We won’t be silenced

November 16, 2011

Our movement is facing an organized attack on our rights--and we need to respond.

THE POLITICAL representatives of the 1 percent are carrying out a carefully organized assault across the country--with the aim of destroying the Occupy movement.

The post-midnight military-style raid on the birthplace of the Occupy movement in New York City's Zuccotti Park on November 15 was the culmination of a series of attacks on encampments around the country, from Oakland to Philadelphia and Atlanta to Portland. In nearly every case, the assaults were carried out on orders from Democratic Party mayors--showing without a doubt that the "party of the people" isn't on the side of the 99 percent.

But if the 1 percent thought their raids would intimidate Occupy activists into silence, they thought wrong.

In New York, hundreds responded to an emergency alert in the middle of the night, and the next day was filled with running confrontations over the future of Zuccotti Park. In Oakland, Occupy activists gathered again in Oscar Grant Plaza for a General Assembly hours after they were evicted. In Portland, the movement is building for student walkouts on November 16 and the November 17 national day of action.

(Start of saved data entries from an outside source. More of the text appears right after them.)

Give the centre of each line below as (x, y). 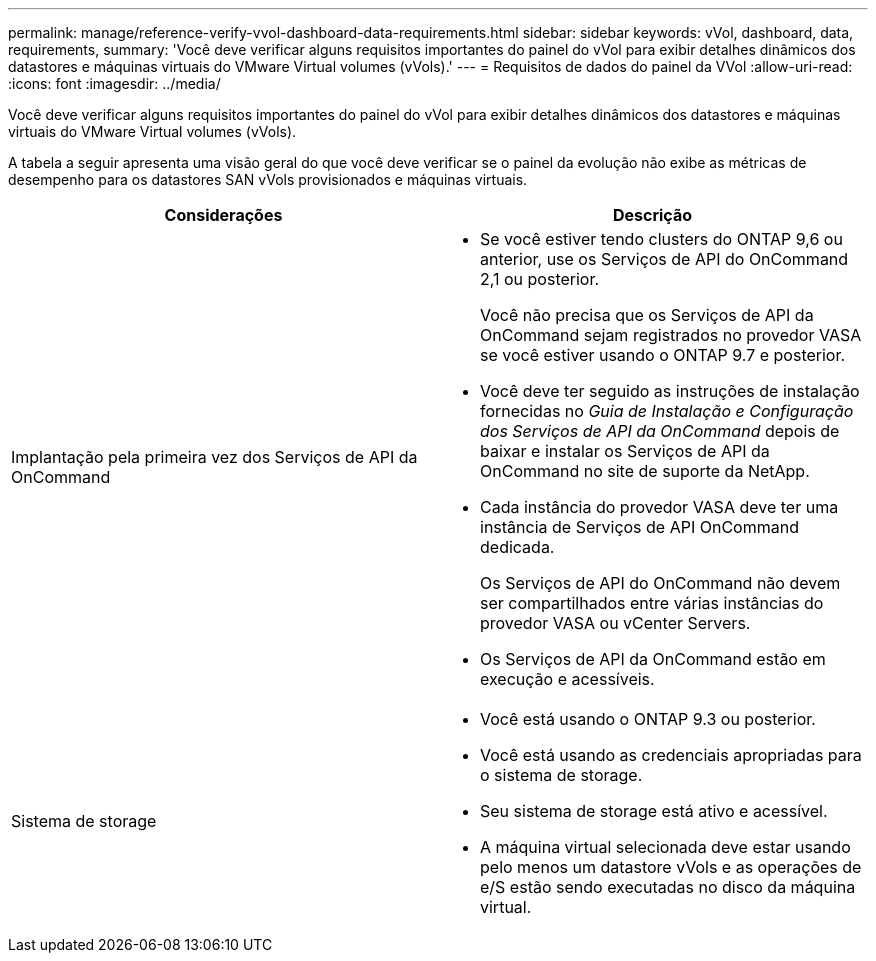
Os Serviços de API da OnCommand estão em (653, 659)
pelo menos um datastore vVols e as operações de (671, 867)
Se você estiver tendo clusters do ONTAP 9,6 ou (661, 239)
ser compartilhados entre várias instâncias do (652, 603)
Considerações (223, 215)
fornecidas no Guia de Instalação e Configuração (667, 411)
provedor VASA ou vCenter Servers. (615, 623)
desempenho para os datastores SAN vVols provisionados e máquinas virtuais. (268, 179)
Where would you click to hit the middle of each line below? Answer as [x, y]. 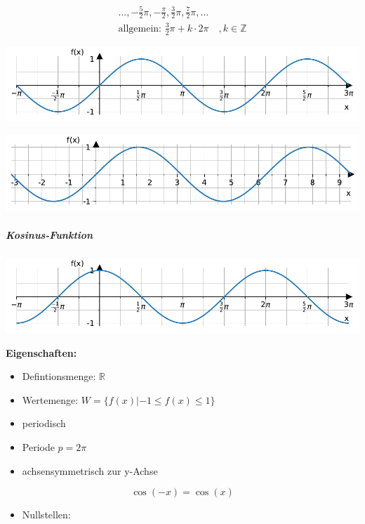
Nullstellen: [46, 515]
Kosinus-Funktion [49, 234]
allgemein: [140, 28]
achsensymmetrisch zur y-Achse [90, 470]
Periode [38, 447]
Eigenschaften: [41, 352]
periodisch [44, 423]
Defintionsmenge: [59, 376]

Occupy protesters march toward Liberty Plaza after police evicted them in the early morning hours

The police raids and attempts to shackle the movement with new legal restrictions are a tipping point in the struggle. Whether they succeed or not will determine its future shape and direction. But supporters of Occupy are determined that the struggle will continue, whether or not it must take a new form.

Our movement must use every opportunity to defend our camps and stand up for the right to protest--and also to organize a bigger movement, more rooted throughout U.S. society. We can do both in the coming days by mobilizing the largest numbers we can for the battles to defend encampments--as well as for the November 17 national day of action set by Occupy Wall Street in solidarity with labor.


THE MOVE to raze the Occupy Wall Street camp may have taken activists by surprise--but it wasn't unexpected.

All signs point to the crackdown on the Occupy movement nationally being a coordinated one--and if anyone doubts it, Oakland Mayor Jean Quan provided the evidence. In an interview with the BBC, she let slip that last weekend's operation to clear the Occupy Oakland encampment came about after a conference call "with 18 cities across the country who had the same situation."

Politicians and business leaders have grown increasingly annoyed with the encampments that are speaking truth to power in downtowns and financial districts, on campuses and in neighborhoods--and the corporate media has dutifully repeated the slanders and distortions of their propaganda campaign against Occupy. The raids are the latest stage of the counter-offensive.

The lengths to which America's elite will go to break the Occupy movement was clear from the attack on Zuccotti Park. As the New York Times reported, the operation was "minutely planned," weeks in advance:

The overnight hours of Monday into Tuesday were chosen because it was believed the park would be at its emptiest, the police said. The operation was kept secret from all but a few high-ranking officers, with others initially being told that they were embarking on an exercise when they set out on Monday evening...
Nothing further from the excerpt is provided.